___ Data extract

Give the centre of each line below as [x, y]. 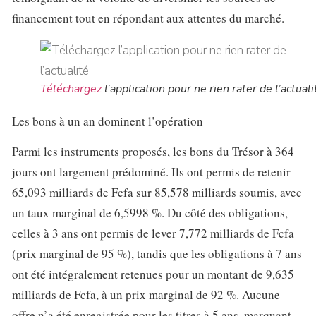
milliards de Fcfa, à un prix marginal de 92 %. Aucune [146, 295]
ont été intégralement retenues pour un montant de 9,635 [153, 274]
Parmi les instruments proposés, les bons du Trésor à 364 [153, 152]
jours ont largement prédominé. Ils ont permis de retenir [151, 172]
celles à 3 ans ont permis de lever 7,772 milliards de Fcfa [153, 233]
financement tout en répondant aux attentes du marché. [148, 18]
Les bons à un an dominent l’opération [108, 121]
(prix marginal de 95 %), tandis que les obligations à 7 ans [157, 254]
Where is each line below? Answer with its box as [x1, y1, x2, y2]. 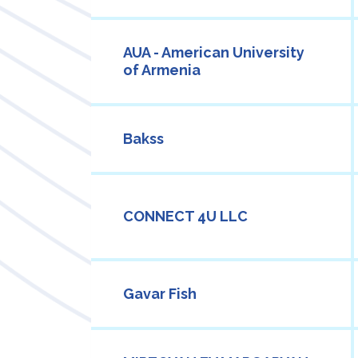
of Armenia [123, 62, 201, 79]
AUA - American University [123, 44, 304, 62]
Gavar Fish [123, 285, 197, 303]
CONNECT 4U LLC [123, 208, 248, 225]
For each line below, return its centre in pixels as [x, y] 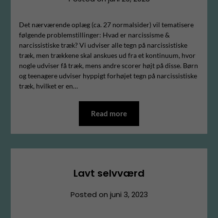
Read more [109, 113]
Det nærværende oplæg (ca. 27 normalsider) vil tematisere [106, 24]
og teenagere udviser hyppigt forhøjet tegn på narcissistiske [108, 75]
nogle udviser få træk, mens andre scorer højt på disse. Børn [108, 65]
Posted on [90, 194]
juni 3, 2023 [129, 194]
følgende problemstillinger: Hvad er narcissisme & [94, 35]
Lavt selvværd [109, 173]
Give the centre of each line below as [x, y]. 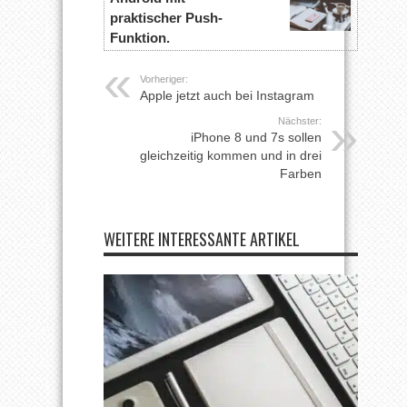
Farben [301, 174]
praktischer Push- [166, 17]
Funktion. [139, 37]
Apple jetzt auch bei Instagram [227, 96]
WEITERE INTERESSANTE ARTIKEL [202, 239]
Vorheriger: [164, 79]
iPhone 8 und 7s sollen [256, 138]
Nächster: [300, 121]
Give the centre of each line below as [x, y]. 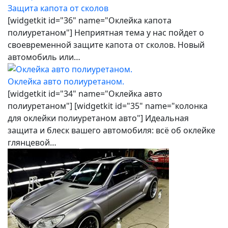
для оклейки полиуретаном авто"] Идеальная [98, 118]
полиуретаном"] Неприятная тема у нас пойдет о [106, 32]
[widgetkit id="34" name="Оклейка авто [85, 93]
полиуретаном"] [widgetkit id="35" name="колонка [108, 106]
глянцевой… [32, 142]
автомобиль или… [44, 57]
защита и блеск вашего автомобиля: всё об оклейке [111, 130]
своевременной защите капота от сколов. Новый [106, 45]
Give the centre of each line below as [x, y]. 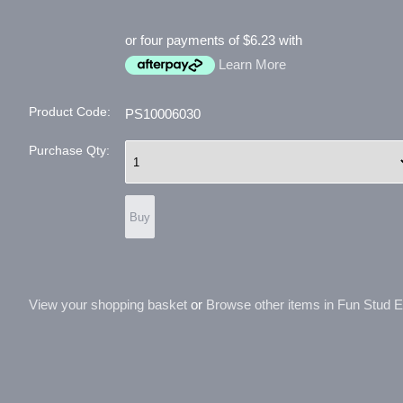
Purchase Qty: [69, 151]
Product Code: [70, 112]
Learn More [252, 64]
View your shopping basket [108, 304]
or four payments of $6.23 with [213, 40]
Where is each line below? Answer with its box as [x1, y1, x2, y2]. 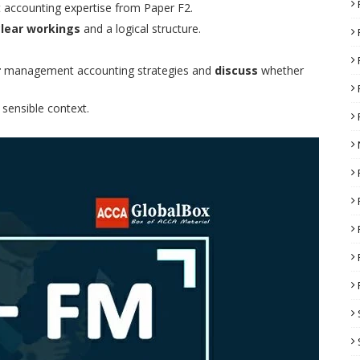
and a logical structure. [80, 21, 201, 36]
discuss [215, 63, 258, 78]
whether [258, 63, 304, 78]
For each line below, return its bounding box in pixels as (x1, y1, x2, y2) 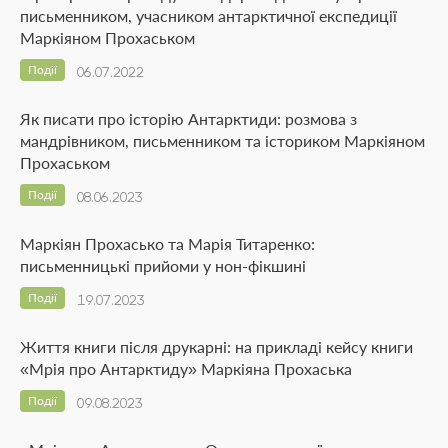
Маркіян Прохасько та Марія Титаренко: (20, 234, 315, 254)
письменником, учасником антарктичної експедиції (20, 6, 397, 26)
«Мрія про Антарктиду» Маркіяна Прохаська (20, 359, 352, 379)
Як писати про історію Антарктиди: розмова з (20, 109, 357, 129)
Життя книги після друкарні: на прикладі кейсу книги (20, 337, 413, 357)
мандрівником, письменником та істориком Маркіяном (20, 131, 425, 151)
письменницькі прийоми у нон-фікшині (20, 256, 306, 276)
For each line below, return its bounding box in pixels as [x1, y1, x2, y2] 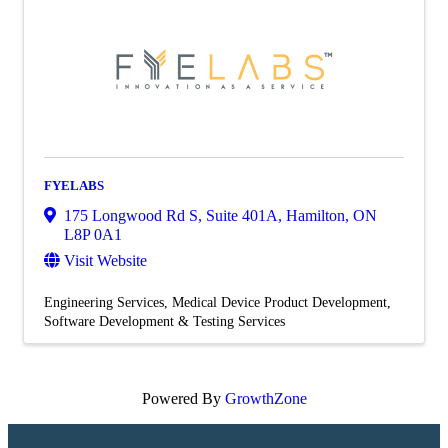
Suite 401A [206, 206, 278, 224]
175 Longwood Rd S [64, 206, 198, 224]
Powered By [141, 389, 225, 407]
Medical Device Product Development [172, 293, 387, 310]
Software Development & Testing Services [44, 312, 285, 329]
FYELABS [44, 177, 104, 193]
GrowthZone [224, 389, 307, 407]
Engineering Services [44, 293, 164, 310]
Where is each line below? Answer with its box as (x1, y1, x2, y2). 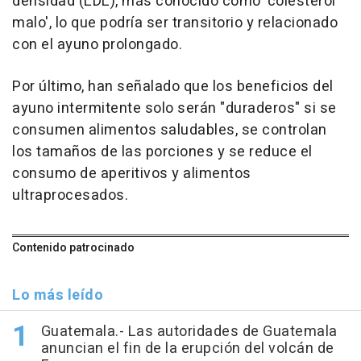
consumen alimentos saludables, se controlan (12, 119, 327, 142)
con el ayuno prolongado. (12, 34, 182, 56)
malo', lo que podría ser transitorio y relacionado (12, 12, 338, 35)
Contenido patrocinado (12, 239, 135, 257)
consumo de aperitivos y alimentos (12, 163, 251, 185)
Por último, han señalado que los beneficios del (12, 76, 334, 98)
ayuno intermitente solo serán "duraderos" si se (12, 98, 337, 120)
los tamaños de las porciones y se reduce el (12, 141, 313, 164)
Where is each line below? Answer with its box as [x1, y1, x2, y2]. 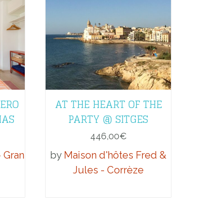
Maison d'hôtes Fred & [64, 149, 166, 161]
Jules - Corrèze [73, 164, 144, 176]
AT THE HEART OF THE [55, 95, 162, 113]
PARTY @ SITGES [68, 110, 148, 128]
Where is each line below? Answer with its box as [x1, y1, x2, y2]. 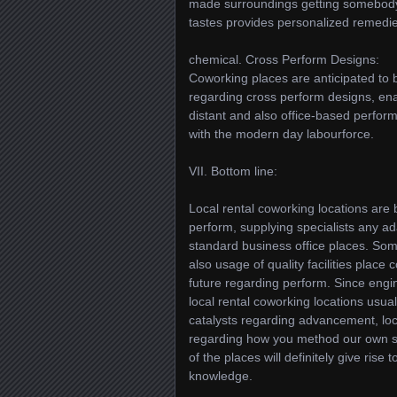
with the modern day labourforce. [189, 127, 374, 141]
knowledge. [189, 369, 253, 383]
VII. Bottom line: [189, 164, 277, 178]
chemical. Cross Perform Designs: [189, 52, 379, 66]
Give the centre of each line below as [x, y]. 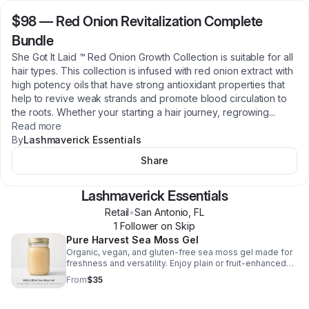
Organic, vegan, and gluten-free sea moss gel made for [179, 252]
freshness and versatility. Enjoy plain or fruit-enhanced [176, 263]
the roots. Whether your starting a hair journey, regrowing [141, 112]
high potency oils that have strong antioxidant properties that [148, 84]
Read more [37, 126]
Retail [117, 212]
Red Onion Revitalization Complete [159, 21]
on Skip [177, 226]
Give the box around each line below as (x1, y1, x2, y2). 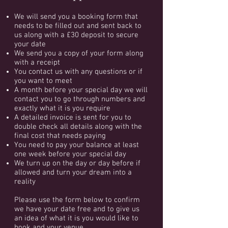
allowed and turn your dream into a (14, 168, 132, 177)
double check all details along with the (14, 122, 142, 131)
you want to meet (14, 76, 72, 85)
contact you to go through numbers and (14, 95, 145, 104)
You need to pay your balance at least (14, 140, 139, 150)
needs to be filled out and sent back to (14, 21, 141, 31)
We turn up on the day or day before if (14, 159, 140, 168)
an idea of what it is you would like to (14, 214, 138, 223)
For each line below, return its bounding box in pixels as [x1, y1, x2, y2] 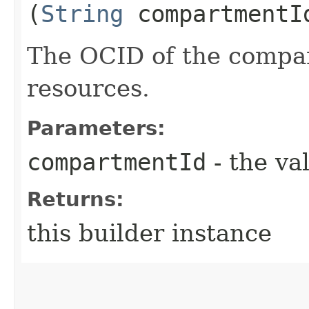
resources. [27, 74, 150, 102]
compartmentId [27, 148, 206, 176]
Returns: [27, 187, 124, 211]
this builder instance [27, 219, 272, 247]
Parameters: [27, 116, 166, 140]
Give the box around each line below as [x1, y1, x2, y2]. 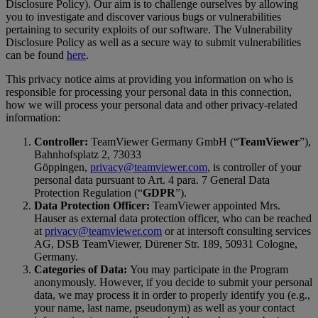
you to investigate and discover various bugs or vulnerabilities [6, 11, 281, 23]
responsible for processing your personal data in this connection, [6, 86, 292, 99]
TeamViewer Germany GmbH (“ [88, 136, 238, 148]
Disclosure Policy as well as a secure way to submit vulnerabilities [6, 36, 301, 49]
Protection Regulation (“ [34, 187, 143, 199]
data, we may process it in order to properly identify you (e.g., [34, 289, 310, 302]
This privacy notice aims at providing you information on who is [6, 73, 293, 86]
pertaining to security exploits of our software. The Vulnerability [6, 23, 292, 36]
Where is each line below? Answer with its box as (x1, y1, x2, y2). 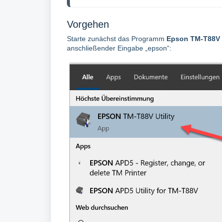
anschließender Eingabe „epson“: (67, 44, 171, 52)
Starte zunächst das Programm (67, 35, 166, 43)
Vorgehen (67, 19, 109, 30)
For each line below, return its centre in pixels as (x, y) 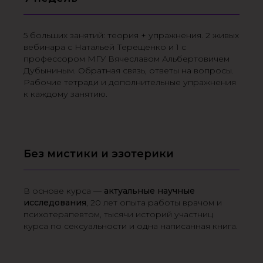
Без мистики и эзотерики (99, 154)
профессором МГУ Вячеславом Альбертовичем (127, 59)
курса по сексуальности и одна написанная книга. (131, 226)
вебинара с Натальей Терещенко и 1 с (105, 47)
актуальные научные (149, 191)
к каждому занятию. (65, 94)
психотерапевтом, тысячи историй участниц (118, 214)
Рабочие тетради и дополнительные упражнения (130, 82)
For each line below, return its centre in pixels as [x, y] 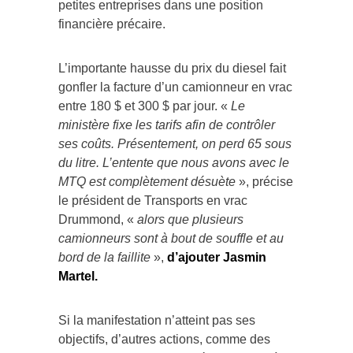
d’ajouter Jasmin [217, 257]
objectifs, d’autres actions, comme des [164, 339]
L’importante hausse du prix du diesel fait [172, 68]
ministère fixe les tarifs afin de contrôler [167, 124]
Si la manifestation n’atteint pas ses [157, 320]
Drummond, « [98, 219]
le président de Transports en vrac [153, 200]
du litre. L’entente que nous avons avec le [174, 162]
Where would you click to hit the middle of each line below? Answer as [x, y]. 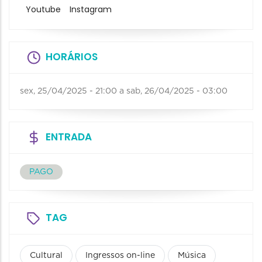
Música [192, 255]
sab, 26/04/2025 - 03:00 [177, 91]
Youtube [43, 10]
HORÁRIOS [72, 56]
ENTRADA [69, 137]
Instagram [90, 10]
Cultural [46, 255]
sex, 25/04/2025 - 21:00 [68, 91]

______

◆ **The problem**:
Where a line in the entries holds the word "bons", copy that line.

◆ **Solution to the exercise**:
Parmi les instruments proposés, les bons du Trésor à 364 [153, 152]
Les bons à un an dominent l’opération [108, 121]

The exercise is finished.